◆ **How to complete this task**:
Reproduce the records word for word, leaving out any pictures they hold.

◆ **Records for the exercise**:
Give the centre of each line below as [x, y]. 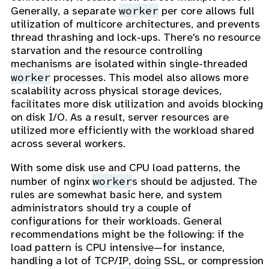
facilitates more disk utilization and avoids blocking [137, 104]
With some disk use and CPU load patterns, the [125, 168]
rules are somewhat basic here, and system [116, 195]
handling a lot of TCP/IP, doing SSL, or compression [137, 261]
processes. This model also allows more [150, 78]
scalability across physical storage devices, [116, 91]
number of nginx [52, 182]
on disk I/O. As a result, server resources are [120, 117]
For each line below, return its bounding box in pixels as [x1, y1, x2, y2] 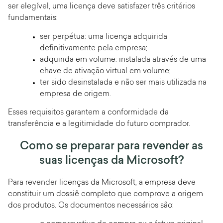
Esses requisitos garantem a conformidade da [8, 109, 169, 117]
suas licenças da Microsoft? [39, 155, 184, 167]
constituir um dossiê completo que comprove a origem [8, 190, 203, 198]
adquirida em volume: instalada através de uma [40, 56, 206, 64]
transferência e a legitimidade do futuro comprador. [8, 120, 190, 128]
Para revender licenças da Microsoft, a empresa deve [8, 179, 196, 187]
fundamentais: [8, 14, 58, 22]
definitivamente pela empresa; [40, 44, 147, 52]
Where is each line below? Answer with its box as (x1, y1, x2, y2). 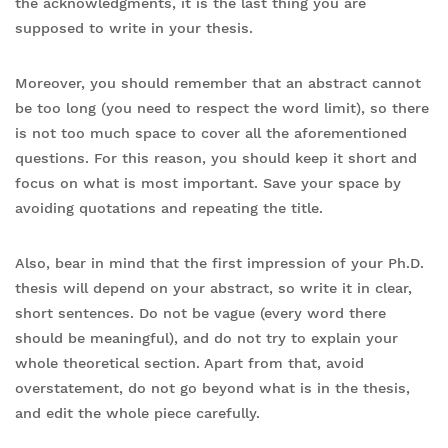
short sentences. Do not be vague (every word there (15, 304, 386, 321)
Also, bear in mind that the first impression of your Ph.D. (15, 254, 424, 271)
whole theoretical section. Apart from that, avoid (15, 354, 364, 371)
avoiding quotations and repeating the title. (15, 199, 323, 216)
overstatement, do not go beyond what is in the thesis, (15, 379, 410, 396)
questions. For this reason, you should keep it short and (15, 149, 417, 166)
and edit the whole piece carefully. (15, 404, 260, 421)
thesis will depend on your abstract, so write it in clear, (15, 279, 412, 296)
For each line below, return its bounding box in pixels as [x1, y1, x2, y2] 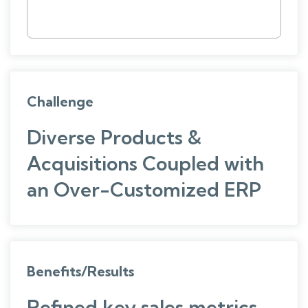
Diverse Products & [27, 125, 201, 150]
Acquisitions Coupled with [27, 151, 264, 176]
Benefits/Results [27, 263, 134, 280]
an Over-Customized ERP [27, 177, 261, 202]
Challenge [27, 93, 93, 111]
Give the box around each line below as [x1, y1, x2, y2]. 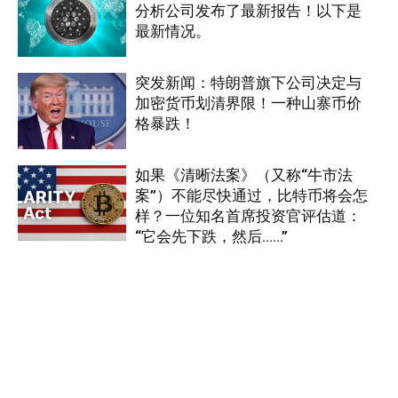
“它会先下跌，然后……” [135, 227, 289, 245]
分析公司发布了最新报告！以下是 [135, 2, 362, 20]
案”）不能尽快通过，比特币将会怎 [135, 186, 369, 204]
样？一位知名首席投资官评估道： [135, 206, 362, 225]
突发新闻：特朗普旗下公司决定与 [135, 73, 362, 92]
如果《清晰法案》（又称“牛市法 [135, 165, 354, 184]
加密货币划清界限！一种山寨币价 [135, 93, 362, 112]
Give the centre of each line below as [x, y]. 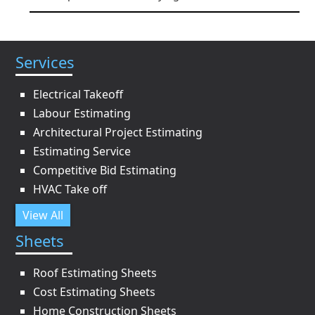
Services [45, 62]
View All [43, 215]
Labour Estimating [82, 113]
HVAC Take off [70, 189]
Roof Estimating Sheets [95, 272]
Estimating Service [82, 151]
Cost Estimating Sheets [95, 291]
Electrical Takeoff [78, 94]
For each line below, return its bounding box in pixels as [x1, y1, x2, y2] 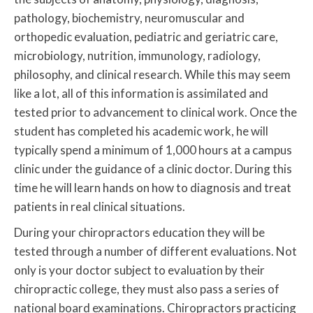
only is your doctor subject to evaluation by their [14, 263, 265, 278]
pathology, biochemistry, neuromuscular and [14, 10, 245, 26]
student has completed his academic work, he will [14, 124, 268, 139]
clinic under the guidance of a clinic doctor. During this [14, 161, 292, 177]
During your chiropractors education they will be [14, 225, 265, 240]
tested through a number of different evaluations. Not [14, 244, 297, 259]
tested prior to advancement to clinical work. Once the [14, 105, 297, 120]
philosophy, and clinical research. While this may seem [14, 67, 291, 82]
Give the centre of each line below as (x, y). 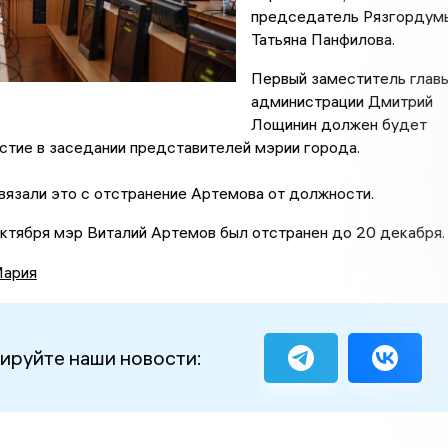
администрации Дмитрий (341, 101)
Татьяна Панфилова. (322, 39)
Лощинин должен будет (338, 124)
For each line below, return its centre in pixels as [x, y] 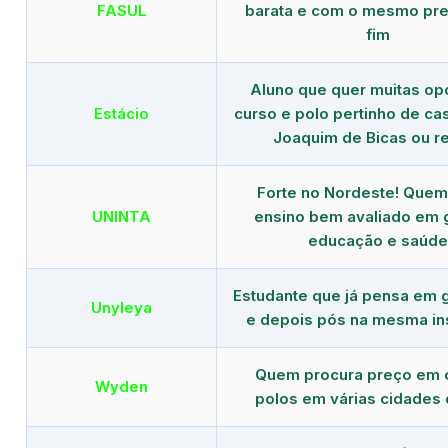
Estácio [121, 113]
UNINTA [121, 216]
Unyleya [121, 307]
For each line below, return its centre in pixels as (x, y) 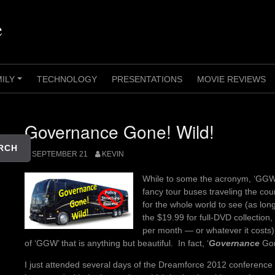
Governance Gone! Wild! (119, 131)
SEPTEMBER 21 (60, 154)
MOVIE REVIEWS (231, 79)
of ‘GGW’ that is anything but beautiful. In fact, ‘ (117, 243)
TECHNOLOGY (67, 79)
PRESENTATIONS (147, 79)
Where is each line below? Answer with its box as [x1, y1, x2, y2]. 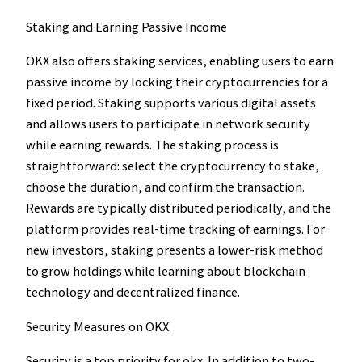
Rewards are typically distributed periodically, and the [26, 200, 331, 217]
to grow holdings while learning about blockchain [26, 263, 305, 280]
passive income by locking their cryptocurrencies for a [26, 74, 328, 90]
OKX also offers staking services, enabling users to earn [26, 53, 334, 69]
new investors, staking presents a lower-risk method [26, 242, 323, 259]
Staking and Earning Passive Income [26, 19, 227, 36]
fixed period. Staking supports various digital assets [26, 95, 316, 112]
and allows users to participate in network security [26, 116, 310, 133]
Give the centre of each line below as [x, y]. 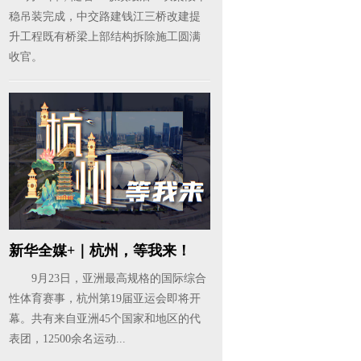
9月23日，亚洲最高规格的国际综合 [108, 278]
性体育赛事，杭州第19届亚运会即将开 [105, 299]
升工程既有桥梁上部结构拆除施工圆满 [105, 37]
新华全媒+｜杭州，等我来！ [100, 251]
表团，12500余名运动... [67, 339]
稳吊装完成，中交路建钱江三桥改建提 [105, 17]
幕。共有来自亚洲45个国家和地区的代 [105, 319]
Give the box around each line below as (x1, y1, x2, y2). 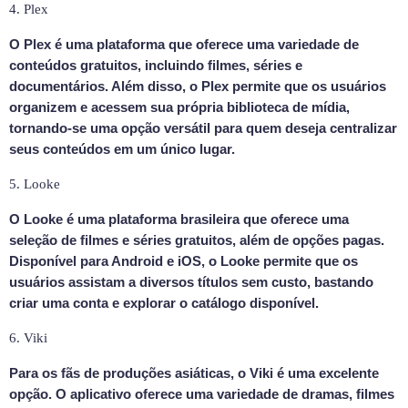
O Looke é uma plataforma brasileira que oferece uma (9, 210, 349, 227)
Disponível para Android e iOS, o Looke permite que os (9, 252, 358, 269)
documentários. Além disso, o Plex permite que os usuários (9, 77, 386, 94)
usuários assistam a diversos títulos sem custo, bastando (9, 273, 373, 290)
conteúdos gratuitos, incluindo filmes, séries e (9, 56, 302, 73)
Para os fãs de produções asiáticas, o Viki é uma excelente (9, 364, 379, 381)
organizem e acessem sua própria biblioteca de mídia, (9, 98, 350, 115)
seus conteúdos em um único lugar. (9, 140, 235, 157)
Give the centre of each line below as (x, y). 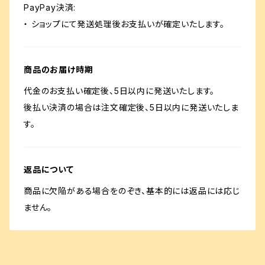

◆ **Result for this task**:
Give the centre of each line below as [x, y]. 
facilitates more disk utilization and avoids blocking [137, 104]
With some disk use and CPU load patterns, the [125, 168]
rules are somewhat basic here, and system [116, 195]
handling a lot of TCP/IP, doing SSL, or compression [137, 261]
processes. This model also allows more [150, 78]
scalability across physical storage devices, [116, 91]
number of nginx [52, 182]
on disk I/O. As a result, server resources are [120, 117]
For each line below, return its bounding box in pixels as [x1, y1, x2, y2] 
Esses requisitos garantem a conformidade da [8, 109, 169, 117]
suas licenças da Microsoft? [39, 155, 184, 167]
constituir um dossiê completo que comprove a origem [8, 190, 203, 198]
adquirida em volume: instalada através de uma [40, 56, 206, 64]
transferência e a legitimidade do futuro comprador. [8, 120, 190, 128]
Para revender licenças da Microsoft, a empresa deve [8, 179, 196, 187]
fundamentais: [8, 14, 58, 22]
definitivamente pela empresa; [40, 44, 147, 52]
Where is each line below? Answer with its box as (x1, y1, x2, y2). 
short sentences. Do not be vague (every word there (15, 304, 386, 321)
Also, bear in mind that the first impression of your Ph.D. (15, 254, 424, 271)
whole theoretical section. Apart from that, avoid (15, 354, 364, 371)
avoiding quotations and repeating the title. (15, 199, 323, 216)
overstatement, do not go beyond what is in the thesis, (15, 379, 410, 396)
questions. For this reason, you should keep it short and (15, 149, 417, 166)
and edit the whole piece carefully. (15, 404, 260, 421)
thesis will depend on your abstract, so write it in clear, (15, 279, 412, 296)
For each line below, return its bounding box in pixels as [x1, y1, x2, y2] 
Diverse Products & [27, 125, 201, 150]
Acquisitions Coupled with [27, 151, 264, 176]
Benefits/Results [27, 263, 134, 280]
an Over-Customized ERP [27, 177, 261, 202]
Challenge [27, 93, 93, 111]
Give the box around each line below as [x1, y1, x2, y2]. 
“它会先下跌，然后……” [135, 227, 289, 245]
分析公司发布了最新报告！以下是 [135, 2, 362, 20]
案”）不能尽快通过，比特币将会怎 [135, 186, 369, 204]
样？一位知名首席投资官评估道： [135, 206, 362, 225]
突发新闻：特朗普旗下公司决定与 [135, 73, 362, 92]
如果《清晰法案》（又称“牛市法 [135, 165, 354, 184]
加密货币划清界限！一种山寨币价 [135, 93, 362, 112]
Give the centre of each line below as [x, y]. 
Services [45, 62]
View All [43, 215]
Labour Estimating [82, 113]
HVAC Take off [70, 189]
Roof Estimating Sheets [95, 272]
Estimating Service [82, 151]
Cost Estimating Sheets [95, 291]
Electrical Takeoff [78, 94]
For each line below, return its bounding box in pixels as [x1, y1, x2, y2] 
only is your doctor subject to evaluation by their [14, 263, 265, 278]
pathology, biochemistry, neuromuscular and [14, 10, 245, 26]
student has completed his academic work, he will [14, 124, 268, 139]
clinic under the guidance of a clinic doctor. During this [14, 161, 292, 177]
During your chiropractors education they will be [14, 225, 265, 240]
tested through a number of different evaluations. Not [14, 244, 297, 259]
tested prior to advancement to clinical work. Once the [14, 105, 297, 120]
philosophy, and clinical research. While this may seem [14, 67, 291, 82]
Give the centre of each line below as (x, y). 
администрации Дмитрий (341, 101)
Татьяна Панфилова. (322, 39)
Лощинин должен будет (338, 124)
For each line below, return its centre in pixels as [x, y] 
Estácio [121, 113]
UNINTA [121, 216]
Unyleya [121, 307]
For each line below, return its centre in pixels as (x, y) 
Governance Gone! Wild! (119, 131)
SEPTEMBER 21 (60, 154)
MOVIE REVIEWS (231, 79)
of ‘GGW’ that is anything but beautiful. In fact, ‘ (117, 243)
TECHNOLOGY (67, 79)
PRESENTATIONS (147, 79)
Where is each line below? Answer with its box as [x1, y1, x2, y2]. 
Rewards are typically distributed periodically, and the [26, 200, 331, 217]
to grow holdings while learning about blockchain [26, 263, 305, 280]
passive income by locking their cryptocurrencies for a [26, 74, 328, 90]
OKX also offers staking services, enabling users to earn [26, 53, 334, 69]
new investors, staking presents a lower-risk method [26, 242, 323, 259]
Staking and Earning Passive Income [26, 19, 227, 36]
fixed period. Staking supports various digital assets [26, 95, 316, 112]
and allows users to participate in network security [26, 116, 310, 133]
Give the centre of each line below as [x, y]. 
9月23日，亚洲最高规格的国际综合 [108, 278]
性体育赛事，杭州第19届亚运会即将开 [105, 299]
升工程既有桥梁上部结构拆除施工圆满 [105, 37]
新华全媒+｜杭州，等我来！ [100, 251]
表团，12500余名运动... [67, 339]
稳吊装完成，中交路建钱江三桥改建提 [105, 17]
幕。共有来自亚洲45个国家和地区的代 [105, 319]
Give the box around each line below as (x1, y1, x2, y2). 
O Looke é uma plataforma brasileira que oferece uma (9, 210, 349, 227)
Disponível para Android e iOS, o Looke permite que os (9, 252, 358, 269)
documentários. Além disso, o Plex permite que os usuários (9, 77, 386, 94)
usuários assistam a diversos títulos sem custo, bastando (9, 273, 373, 290)
conteúdos gratuitos, incluindo filmes, séries e (9, 56, 302, 73)
Para os fãs de produções asiáticas, o Viki é uma excelente (9, 364, 379, 381)
organizem e acessem sua própria biblioteca de mídia, (9, 98, 350, 115)
seus conteúdos em um único lugar. (9, 140, 235, 157)
Give the centre of each line below as (x, y). 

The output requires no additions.